▶ _WHAT YOU NEED TO DO_:
Range to reproduce from the entries below: the line with "Table of Contents [15, 41, 77, 50]", the line with "12345_rear_1d_1.0_10.0_...p0_t4 , where", and every line in between. Give them exactly and give nothing else.

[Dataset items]
★ ★ ★ ★ ★ ★ ★

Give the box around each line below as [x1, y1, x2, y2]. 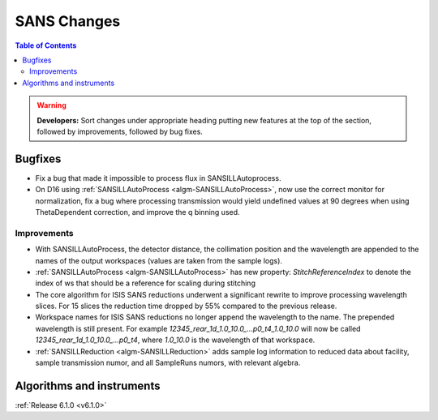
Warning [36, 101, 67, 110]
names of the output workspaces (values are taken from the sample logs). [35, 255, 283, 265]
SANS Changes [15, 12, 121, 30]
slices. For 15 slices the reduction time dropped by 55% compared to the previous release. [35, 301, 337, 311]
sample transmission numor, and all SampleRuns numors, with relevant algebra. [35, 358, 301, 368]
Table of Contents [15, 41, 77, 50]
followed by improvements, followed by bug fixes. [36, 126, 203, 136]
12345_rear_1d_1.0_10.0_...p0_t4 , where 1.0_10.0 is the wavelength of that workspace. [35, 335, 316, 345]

★ ★ ★ ★ ★ ★ ★

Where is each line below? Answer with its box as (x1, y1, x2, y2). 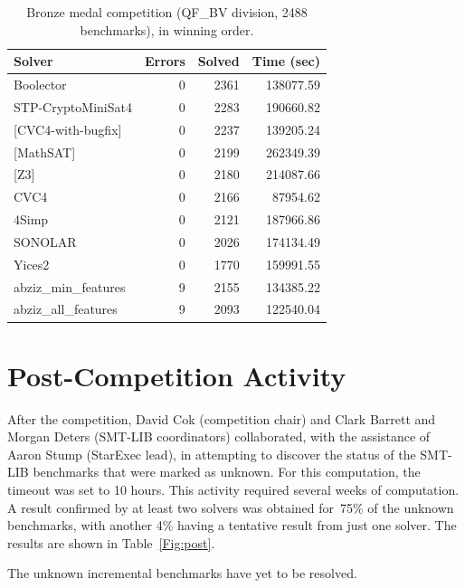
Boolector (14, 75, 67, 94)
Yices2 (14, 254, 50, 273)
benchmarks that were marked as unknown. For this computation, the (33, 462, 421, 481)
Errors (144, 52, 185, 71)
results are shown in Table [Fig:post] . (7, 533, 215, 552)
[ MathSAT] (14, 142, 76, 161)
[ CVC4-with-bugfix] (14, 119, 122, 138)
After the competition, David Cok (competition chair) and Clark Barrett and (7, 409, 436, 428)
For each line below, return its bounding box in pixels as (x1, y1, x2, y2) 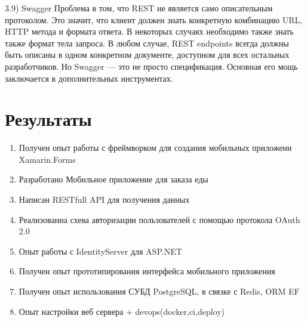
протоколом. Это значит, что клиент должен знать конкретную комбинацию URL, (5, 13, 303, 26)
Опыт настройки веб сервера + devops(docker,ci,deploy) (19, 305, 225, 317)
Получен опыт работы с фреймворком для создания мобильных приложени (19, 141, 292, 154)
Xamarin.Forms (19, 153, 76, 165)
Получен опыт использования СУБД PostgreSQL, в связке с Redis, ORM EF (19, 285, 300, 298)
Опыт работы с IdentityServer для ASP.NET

★ ★ ★ ★ ★ ★ ★

▶ _OUTPUT FOR THIS TASK_:
Table of Contents [15, 41, 77, 50]
followed by improvements, followed by bug fixes. [36, 126, 203, 136]
12345_rear_1d_1.0_10.0_...p0_t4 , where 1.0_10.0 is the wavelength of that workspace. [35, 335, 316, 345]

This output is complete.